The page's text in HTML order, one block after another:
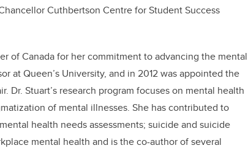
Cuthbertson Centre for Student Success
of Canada for her commitment to advancing the mental
at Queen’s University, and in 2012 was appointed the
Dr. Stuart’s research program focuses on mental health
of mental illnesses. She has contributed to
health needs assessments; suicide and suicide
mental health and is the co-author of several
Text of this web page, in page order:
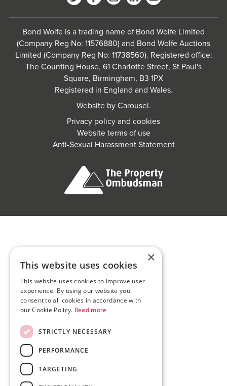
Bond Wolfe is a trading name of Bond Wolfe Limited
(Company Reg No: 11576880) and Bond Wolfe Auctions
Limited (Company Reg No: 11738560). Registered office:
The Counting House, 61 Charlotte Street, St Paul's
Square, Birmingham, B3 1PX
Registered in England and Wales.
Website byCarousel.
Privacy policy and cookies
Website terms of use
Anti-Sexual Harassment Statement
×
This website uses cookies
This website uses cookies to improve user
experience. By using our website you
consent to all cookies in accordance with
our Cookie Policy. Read more
STRICTLY NECESSARY
PERFORMANCE
TARGETING
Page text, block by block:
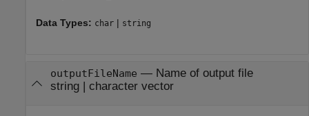
Data Types: char | string
outputFileName — Name of output file
string| character vector
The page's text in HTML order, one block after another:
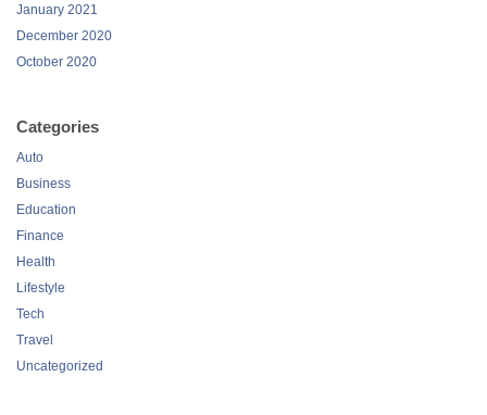
January 2021
December 2020
October 2020
Categories
Auto
Business
Education
Finance
Health
Lifestyle
Tech
Travel
Uncategorized
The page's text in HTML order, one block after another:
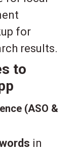
for
results.
to
(ASO &
in
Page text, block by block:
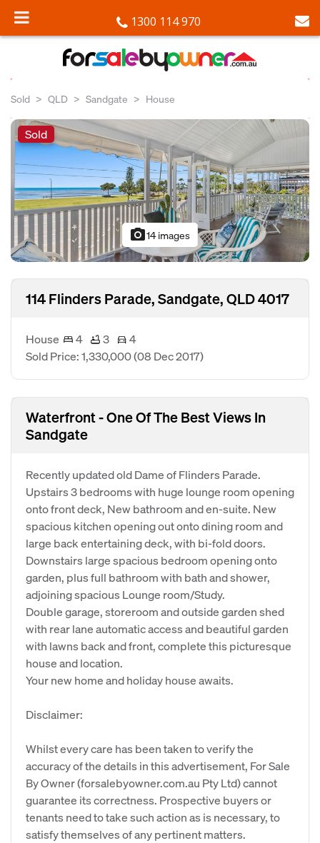
1300 114 970
Sold QLD Sandgate House
Sold
photo_camera14 images
114 Flinders Parade, Sandgate, QLD 4017
House 4 3
4
Sold Price: 1,330,000(08 Dec 2017)
Waterfront - One Of The Best Views In
Sandgate
Recently updated old Dame of Flinders Parade.
Upstairs 3 bedrooms with huge lounge room opening
onto front deck, New bathroom and en-suite. New
spacious kitchen opening out onto dining room and
large back entertaining deck, with bi-fold doors.
Downstairs large spacious bedroom opening onto
garden, plus full bathroom with bath and shower,
adjoining spacious Lounge room/Study.
Double garage, storeroom and outside garden shed
with rear lane automatic access and beautiful garden
with lawns back and front, complete this picturesque
house and location.
Your new home and holiday house awaits.
Disclaimer:
Whilst every care has been taken to verify the
accuracy of the details in this advertisement, For Sale
By Owner (forsalebyowner.com.au Pty Ltd) cannot
guarantee its correctness. Prospective buyers or
tenants need to take such action as is necessary, to
satisfy themselves of any pertinent matters.
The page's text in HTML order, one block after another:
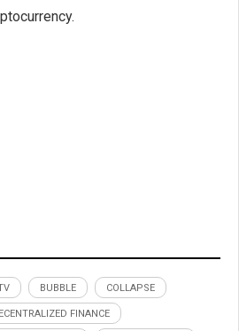
BUBBLE COLLAPSE
FINANCE
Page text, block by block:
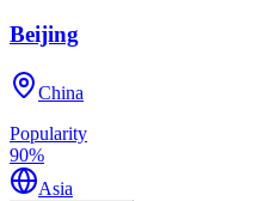
Beijing
China
Popularity
90%
Asia
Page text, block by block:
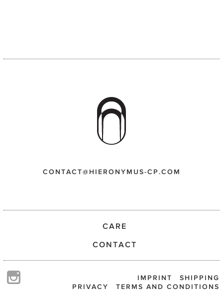
CONTACT@HIERONYMUS-CP.COM
CARE
CONTACT
SHIPPING
IMPRINT
TERMS AND CONDITIONS
PRIVACY
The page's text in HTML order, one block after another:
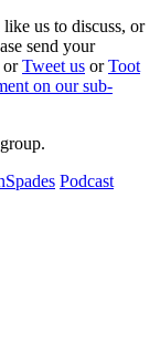
us to discuss, or
send your
orTweet us orToot
on our sub-
group.
Podcast
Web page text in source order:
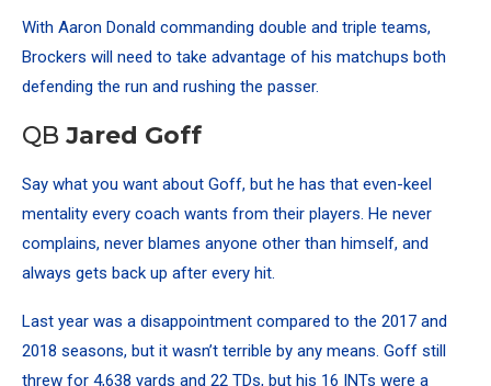
With Aaron Donald commanding double and triple teams,
Brockers will need to take advantage of his matchups both
defending the run and rushing the passer.
QB Jared Goff
Say what you want about Goff, but he has that even-keel
mentality every coach wants from their players. He never
complains, never blames anyone other than himself, and
always gets back up after every hit.
Last year was a disappointment compared to the 2017 and
2018 seasons, but it wasn’t terrible by any means. Goff still
threw for 4,638 yards and 22 TDs, but his 16 INTs were a
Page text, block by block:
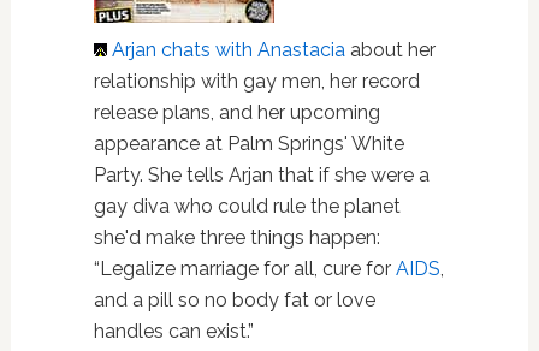
Arjan chats with Anastaciaabout her
relationship with gay men, her record
release plans, and her upcoming
appearance at Palm Springs' White
Party. She tells Arjan that if she were a
gay diva who could rule the planet
she'd make three things happen:
“Legalize marriage for all, cure for AIDS,
and a pill so no body fat or love
handles can exist.”
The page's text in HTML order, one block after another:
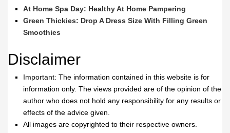
At Home Spa Day: Healthy At Home Pampering
Green Thickies: Drop A Dress Size With Filling Green
Smoothies
Disclaimer
Important: The information contained in this website is for
information only. The views provided are of the opinion of the
author who does not hold any responsibility for any results or
effects of the advice given.
All images are copyrighted to their respective owners.
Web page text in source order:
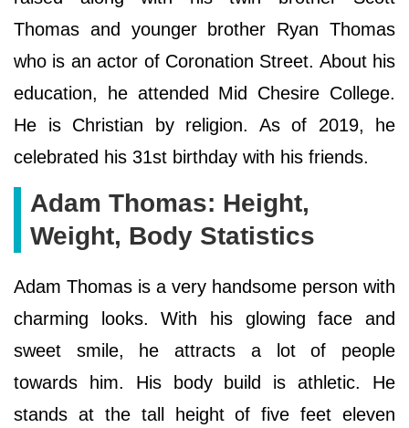
Thomas and younger brother Ryan Thomas
who is an actor of Coronation Street. About his
education, he attended Mid Chesire College.
He is Christian by religion. As of 2019, he
celebrated his 31st birthday with his friends.
Adam Thomas: Height,
Weight, Body Statistics
Adam Thomas is a very handsome person with
charming looks. With his glowing face and
sweet smile, he attracts a lot of people
towards him. His body build is athletic. He
stands at the tall height of five feet eleven
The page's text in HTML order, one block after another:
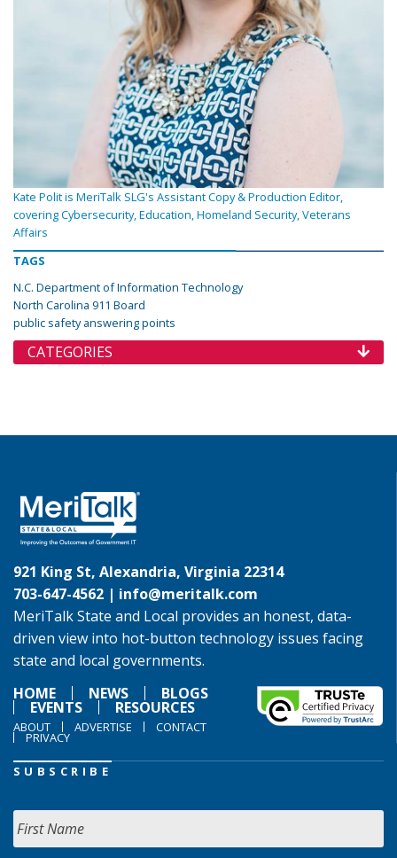
Kate Polit is MeriTalk SLG's Assistant Copy & Production Editor,
covering Cybersecurity, Education, Homeland Security, Veterans
Affairs
TAGS
N.C. Department of Information Technology
North Carolina 911 Board
public safety answering points
CATEGORIES
921 King St, Alexandria, Virginia 22314
703-647-4562 | info@meritalk.com
MeriTalk State and Local provides an honest, data-
driven view into hot-button technology issues facing
state and local governments.
HOME
NEWS BLOGS
EVENTS RESOURCES
ABOUT ADVERTISE CONTACT
PRIVACY
SUBSCRIBE
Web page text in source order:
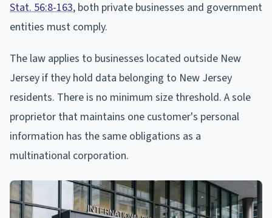
Stat. 56:8-163, both private businesses and government
entities must comply.
The law applies to businesses located outside New
Jersey if they hold data belonging to New Jersey
residents. There is no minimum size threshold. A sole
proprietor that maintains one customer's personal
information has the same obligations as a
multinational corporation.
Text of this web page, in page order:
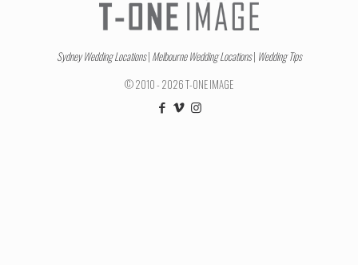
Sydney Wedding Locations| Melbourne Wedding Locations| Wedding Tips
© 2010 - 2026 T-ONE IMAGE
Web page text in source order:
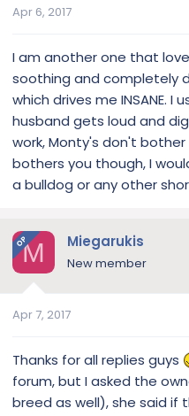
Apr 6, 2017
I am another one that
soothing and completely
which drives me INSANE. I
husband gets loud and
work, Monty's don't
bothers you though, I
a bulldog or any other
OPM Miegarukis
New member
Apr 7, 2017
Thanks for all replies guys
forum, but I asked the
breed as well), she said if
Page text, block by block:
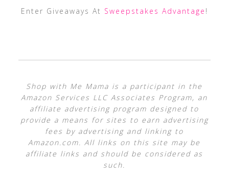
Enter Giveaways At Sweepstakes Advantage !
Shop with Me Mama is a participant in the
Amazon Services LLC Associates Program, an
affiliate advertising program designed to
provide a means for sites to earn advertising
fees by advertising and linking to
Amazon.com. All links on this site may be
affiliate links and should be considered as
such.
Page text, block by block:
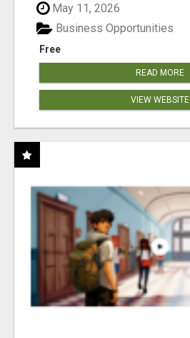
May 11, 2026
Free
Business Opportunities
READ MORE
VIEW WEBSITE
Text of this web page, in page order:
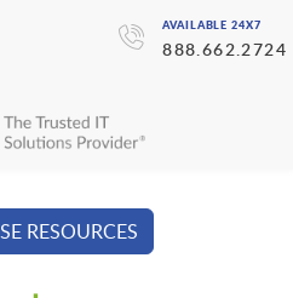
AVAILABLE 24X7
888.662.2724
RESOURCES
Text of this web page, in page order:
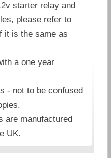
starter relay and
please refer to
it is the same as
a one year
- not to be confused
are manufactured
UK.
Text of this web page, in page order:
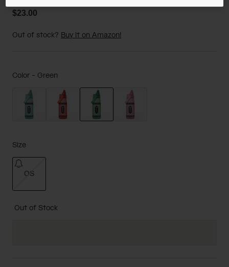
$23.00
Out of stock? Buy it on Amazon!
Color - Green
Size
OS
Out of Stock
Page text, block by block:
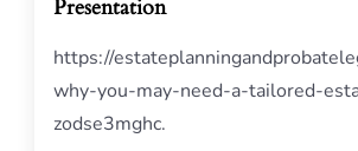
Presentation
https://
why-you-may-need-a-tailored-
zodse3mghc.
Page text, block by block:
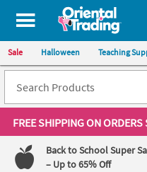
All content on this site is
Sale Halloween Teaching
FREE SHIPPINGON ORDERS
Back to School Super
– Up to 65% Off
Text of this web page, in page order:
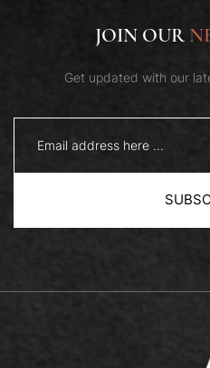
JOIN OUR
Get updated with our

***

Work instructions
Leaving out the pictures, restate the listing above exactly.

Output for this exercise
The page's text in HTML order, one block after another:
Cuthbertson Centre for Student Success
of Canada for her commitment to advancing the mental
at Queen’s University, and in 2012 was appointed the
Dr. Stuart’s research program focuses on mental health
of mental illnesses. She has contributed to
health needs assessments; suicide and suicide
mental health and is the co-author of several
Text of this web page, in page order:
Bond Wolfe is a trading name of Bond Wolfe Limited
(Company Reg No: 11576880) and Bond Wolfe Auctions
Limited (Company Reg No: 11738560). Registered office:
The Counting House, 61 Charlotte Street, St Paul's
Square, Birmingham, B3 1PX
Registered in England and Wales.
Website byCarousel.
Privacy policy and cookies
Website terms of use
Anti-Sexual Harassment Statement
×
This website uses cookies
This website uses cookies to improve user
experience. By using our website you
consent to all cookies in accordance with
our Cookie Policy. Read more
STRICTLY NECESSARY
PERFORMANCE
TARGETING
Page text, block by block:
Data Types: char | string
outputFileName — Name of output file
string| character vector
The page's text in HTML order, one block after another:
January 2021
December 2020
October 2020
Categories
Auto
Business
Education
Finance
Health
Lifestyle
Tech
Travel
Uncategorized
The page's text in HTML order, one block after another:
for
results.
to
(ASO &
in
Page text, block by block:
1300 114 970
Sold QLD Sandgate House
Sold
photo_camera14 images
114 Flinders Parade, Sandgate, QLD 4017
House 4 3
4
Sold Price: 1,330,000(08 Dec 2017)
Waterfront - One Of The Best Views In
Sandgate
Recently updated old Dame of Flinders Parade.
Upstairs 3 bedrooms with huge lounge room opening
onto front deck, New bathroom and en-suite. New
spacious kitchen opening out onto dining room and
large back entertaining deck, with bi-fold doors.
Downstairs large spacious bedroom opening onto
garden, plus full bathroom with bath and shower,
adjoining spacious Lounge room/Study.
Double garage, storeroom and outside garden shed
with rear lane automatic access and beautiful garden
with lawns back and front, complete this picturesque
house and location.
Your new home and holiday house awaits.
Disclaimer:
Whilst every care has been taken to verify the
accuracy of the details in this advertisement, For Sale
By Owner (forsalebyowner.com.au Pty Ltd) cannot
guarantee its correctness. Prospective buyers or
tenants need to take such action as is necessary, to
satisfy themselves of any pertinent matters.
The page's text in HTML order, one block after another:
BUBBLE COLLAPSE
FINANCE
Page text, block by block:
Beijing
China
Popularity
90%
Asia
Page text, block by block:
CONTACT@HIERONYMUS-CP.COM
CARE
CONTACT
SHIPPING
IMPRINT
TERMS AND CONDITIONS
PRIVACY
The page's text in HTML order, one block after another:
us to discuss, or
send your
orTweet us orToot
on our sub-
group.
Podcast
Web page text in source order:
With Aaron Donald commanding double and triple teams,
Brockers will need to take advantage of his matchups both
defending the run and rushing the passer.
QB Jared Goff
Say what you want about Goff, but he has that even-keel
mentality every coach wants from their players. He never
complains, never blames anyone other than himself, and
always gets back up after every hit.
Last year was a disappointment compared to the 2017 and
2018 seasons, but it wasn’t terrible by any means. Goff still
threw for 4,638 yards and 22 TDs, but his 16 INTs were a
Page text, block by block:
Arjan chats with Anastaciaabout her
relationship with gay men, her record
release plans, and her upcoming
appearance at Palm Springs' White
Party. She tells Arjan that if she were a
gay diva who could rule the planet
she'd make three things happen:
“Legalize marriage for all, cure for AIDS,
and a pill so no body fat or love
handles can exist.”
The page's text in HTML order, one block after another:
At Home Spa Day: Healthy At Home Pampering
Green Thickies: Drop A Dress Size With Filling Green
Smoothies
Disclaimer
Important: The information contained in this website is for
information only. The views provided are of the opinion of the
author who does not hold any responsibility for any results or
effects of the advice given.
All images are copyrighted to their respective owners.
Web page text in source order:
Thomas and younger brother Ryan Thomas
who is an actor of Coronation Street. About his
education, he attended Mid Chesire College.
He is Christian by religion. As of 2019, he
celebrated his 31st birthday with his friends.
Adam Thomas: Height,
Weight, Body Statistics
Adam Thomas is a very handsome person with
charming looks. With his glowing face and
sweet smile, he attracts a lot of people
towards him. His body build is athletic. He
stands at the tall height of five feet eleven
The page's text in HTML order, one block after another:
Kate Polit is MeriTalk SLG's Assistant Copy & Production Editor,
covering Cybersecurity, Education, Homeland Security, Veterans
Affairs
TAGS
N.C. Department of Information Technology
North Carolina 911 Board
public safety answering points
CATEGORIES
921 King St, Alexandria, Virginia 22314
703-647-4562 | info@meritalk.com
MeriTalk State and Local provides an honest, data-
driven view into hot-button technology issues facing
state and local governments.
HOME
NEWS BLOGS
EVENTS RESOURCES
ABOUT ADVERTISE CONTACT
PRIVACY
SUBSCRIBE
Web page text in source order:
Stat. 56:8-163, both private businesses and government
entities must comply.
The law applies to businesses located outside New
Jersey if they hold data belonging to New Jersey
residents. There is no minimum size threshold. A sole
proprietor that maintains one customer's personal
information has the same obligations as a
multinational corporation.
Text of this web page, in page order:
Sydney Wedding Locations| Melbourne Wedding Locations| Wedding Tips
© 2010 - 2026 T-ONE IMAGE
Web page text in source order:
Apr 6, 2017
I am another one that
soothing and completely
which drives me INSANE. I
husband gets loud and
work, Monty's don't
bothers you though, I
a bulldog or any other
OPM Miegarukis
New member
Apr 7, 2017
Thanks for all replies guys
forum, but I asked the
breed as well), she said if
Page text, block by block:
Enter Giveaways At Sweepstakes Advantage !
Shop with Me Mama is a participant in the
Amazon Services LLC Associates Program, an
affiliate advertising program designed to
provide a means for sites to earn advertising
fees by advertising and linking to
Amazon.com. All links on this site may be
affiliate links and should be considered as
such.
Page text, block by block:
May 11, 2026
Free
Business Opportunities
READ MORE
VIEW WEBSITE
Text of this web page, in page order:
AVAILABLE 24X7
888.662.2724
RESOURCES
Text of this web page, in page order:
starter relay and
please refer to
it is the same as
a one year
- not to be confused
are manufactured
UK.
Text of this web page, in page order:
$23.00
Out of stock? Buy it on Amazon!
Color - Green
Size
OS
Out of Stock
Page text, block by block:
Presentation
https://
why-you-may-need-a-tailored-
zodse3mghc.
Page text, block by block:
All content on this site is
Sale Halloween Teaching
FREE SHIPPINGON ORDERS
Back to School Super
– Up to 65% Off
Text of this web page, in page order:
JOIN OUR
Get updated with our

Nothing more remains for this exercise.